The 2024 fiscal year will feature a $4.7 billion price tag for Idaho’s medical welfare program — Medicaid. This is the largest budget in the program’s history, costing over $1 billion more than just two years ago.
Bureaucrats are trying to shift the narrative by pinning the ballooning Medicaid budget to the rising cost of health care services — particularly for prescription drugs. But these claims are misdirected and ignore the fact that promoting medical welfare drives the cost of the program and health care more broadly.
Leaders at the Idaho Department of Health and Welfare argue that prescription drug costs are the fastest growing spending category in the department. Director Dave Jeppesen noted in a presentation last legislative session that these costs are largely driven by demand for “miracle drugs” that cost hundreds of thousands to procure — such as the cure for Hepatitis C.
It is true that health care costs have increased substantially in the last few years, particularly for prescribed drugs. Prescription drug spending per Medicaid beneficiary grew by 84% in just five years — costing $1,260 per enrollee each year. Prescription drug costs were stable at 10% of total Medicaid spending before 2020 but rose to nearly 15% by 2022.
Prescription drugs represented one-fifth of the increase in overall Medicaid spending — nearing $320 million. Most of this spending was driven by a surge of beneficiaries after the start of continuous enrollment and Medicaid expansion.
These policy changes added 125,000 able-bodied, working-age adults and up to 154,000 ineligible beneficiaries to the program and are estimated to represent 82% of the rise in prescription drug spending.
Prescription drug use is an increasingly common mode of treatment for the expansion population, in particular. While the use of other services remained relatively stagnant, prescription drug claims grew 50% faster than enrollment since 2020.
Contributing to increased spending on prescriptions is the record use of psychotropic medications to treat mental health conditions like anxiety, depression and mood disorders. Also included in these numbers is record spending on drugs like Ozempic, which is known for its common use as a bandaid treatment for weight loss 一 costing taxpayers up to $21 million, annually.
Some would rebut the claim that retaining ineligibles and expanding the program to able-bodied, working-age adults is driving the cost of Medicaid by looking at growth in per-enrollee costs. These costs rose most for people with disabilities. At an annual cost of $26,000 per person, this population is the most expensive group on Medicaid.
Those with disabilities make up just one-tenth of the enrollees but 31% of the total spending. Though this population makes up a large portion of the Medicaid budget, it did not contribute to very much of the growth in costs 一 only 19%.
Meanwhile, able-bodied, working-age adults made up 55% of the spending growth at a cost of $6,900 per enrollee. This shows that despite the increased costs in health care, what has driven increases in the Medicaid budget is the decision to increase enrollment.
Legislators cannot expect to control spending on Medicaid without promoting free-market policies that drive disenrollment and self-reliance. Yet, they are studying how to revamp how Medicaid is funded. They appear set to sustain spending instead of curbing it.
The only ways to reduce costs to the Medicaid program are to reduce the number of enrollees, the amount of services they receive, or the amount the state pays health care providers. So far, state efforts to control spending drove up the cost of health care for everyone. "Cost-control" mechanisms like prescription benefit managers and price mandates shift costs. This vicious cycle makes health care less affordable, driving more people into the welfare system.
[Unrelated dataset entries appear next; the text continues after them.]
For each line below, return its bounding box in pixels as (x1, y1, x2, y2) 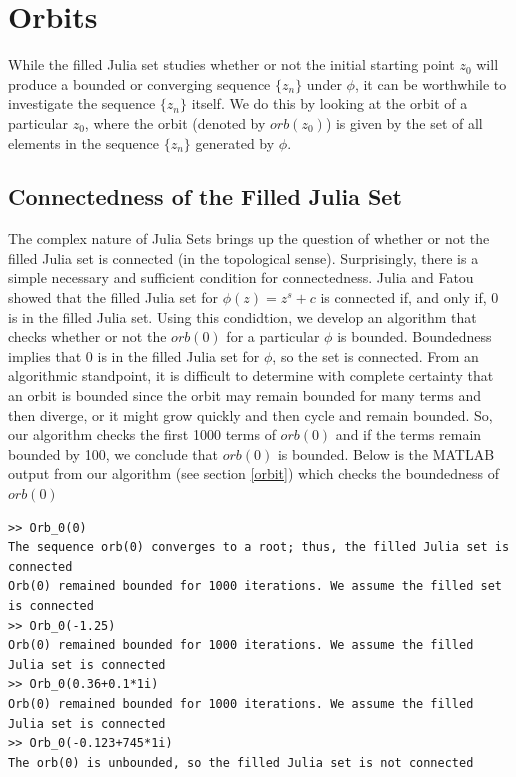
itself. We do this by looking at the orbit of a (191, 93, 468, 114)
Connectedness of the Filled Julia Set (8, 181, 402, 212)
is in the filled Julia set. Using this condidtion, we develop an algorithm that (8, 306, 477, 327)
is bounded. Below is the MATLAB (277, 443, 495, 464)
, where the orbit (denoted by (84, 112, 266, 133)
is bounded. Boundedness (337, 326, 492, 347)
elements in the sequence (8, 132, 160, 153)
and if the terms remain (335, 424, 482, 445)
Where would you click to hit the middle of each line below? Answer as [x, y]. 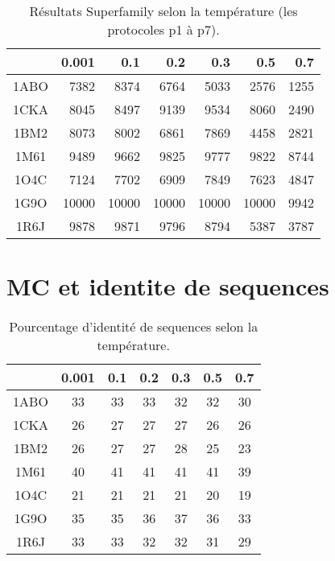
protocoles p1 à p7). [163, 29]
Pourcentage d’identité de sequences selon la [134, 327]
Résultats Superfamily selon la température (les [163, 11]
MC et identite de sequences [168, 286]
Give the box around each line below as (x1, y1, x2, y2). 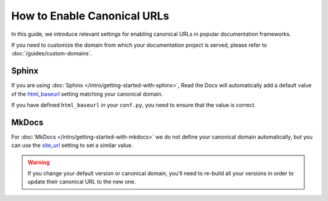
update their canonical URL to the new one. (27, 178, 136, 185)
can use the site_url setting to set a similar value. (11, 141, 133, 149)
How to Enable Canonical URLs (11, 9, 169, 22)
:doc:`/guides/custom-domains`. (11, 50, 92, 57)
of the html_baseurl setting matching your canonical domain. (11, 90, 163, 97)
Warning (27, 158, 50, 166)
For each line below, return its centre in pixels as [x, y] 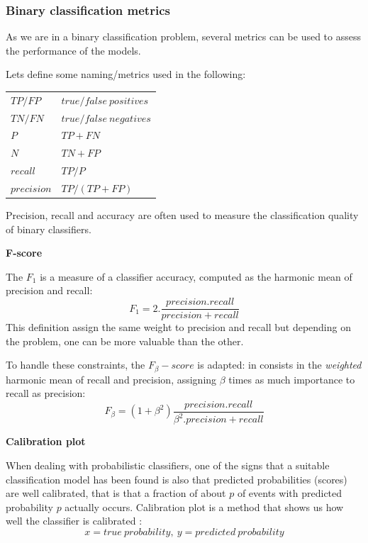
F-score [24, 253]
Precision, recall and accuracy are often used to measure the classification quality [182, 215]
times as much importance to [292, 379]
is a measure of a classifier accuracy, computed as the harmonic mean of [196, 276]
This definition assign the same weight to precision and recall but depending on [178, 327]
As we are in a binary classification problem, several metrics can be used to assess [183, 37]
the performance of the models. [73, 50]
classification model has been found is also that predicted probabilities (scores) [177, 479]
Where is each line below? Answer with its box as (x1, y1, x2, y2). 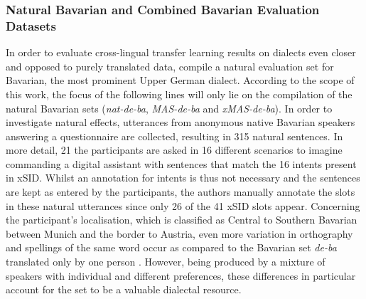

The solution is to reduce the need for Medicaid so that the program itself becomes unnecessary. A welfare program should not measure its success by how many people it supports, but how many people no longer need government assistance.
The goal should be to render Medicaid obsolete as a deregulated free market advances to provide better services for these populations. Reforms within the program should focus on ending the cycle of government-engineered problems and solutions.
The prescription drug argument is just another case of finger-pointing from legislators and bureaucrats. If politicians can redirect the blame for irresponsible spending on government welfare programs to greedy drug companies, they can argue that the problem is out of their hands. In the meantime, taxpayers are left tied to the swelling costs for both themselves and those on medical welfare.
1 Prescription drug spending per Idaho beneficiary grew by 84% between fiscal years 2017 and 2022.
2The budget analysis in this article used data from the Idaho Legislative Budget Book for fiscal years 2015 through 2023 within the Health and Welfare - Medicaid section. Source materials can be accessed here.
3 Enrollment and claims data provided via a public records request made to the Idaho Department of Health and Welfare in November 2022.